* [Task prompt]:
Only the lines from the opening of the material through the line bearing "Submit a Comment" should be reproduced, exactly and without pictures.

**** Given records

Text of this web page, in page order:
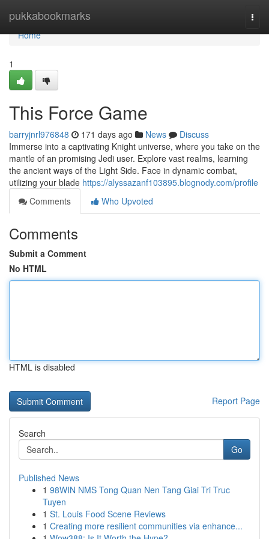
pukkabookmarks
Home
Home
1
This Force Game
barryjnrl976848 171 days ago News
Discuss
Immerse into a captivating Knight universe, where you take on the
mantle of an promising Jedi user. Explore vast realms, learning
the ancient ways of the Light Side. Face in dynamic combat,
utilizing your blade https://alyssazanf103895.blognody.com/profile
Comments
Who Upvoted
Comments
Submit a Comment
No HTML
HTML is disabled
Report Page
Search
Go
Published News
1 98WIN NMS Tong Quan Nen Tang Giai Tri Truc
Tuyen
1 St. Louis Food Scene Reviews
1 Creating more resilient communities via enhance...

********

* [Exercise response]:
Text of this web page, in page order:
pukkabookmarks
Home
Home
1
This Force Game
barryjnrl976848 171 days ago News
Discuss
Immerse into a captivating Knight universe, where you take on the
mantle of an promising Jedi user. Explore vast realms, learning
the ancient ways of the Light Side. Face in dynamic combat,
utilizing your blade https://alyssazanf103895.blognody.com/profile
Comments
Who Upvoted
Comments
Submit a Comment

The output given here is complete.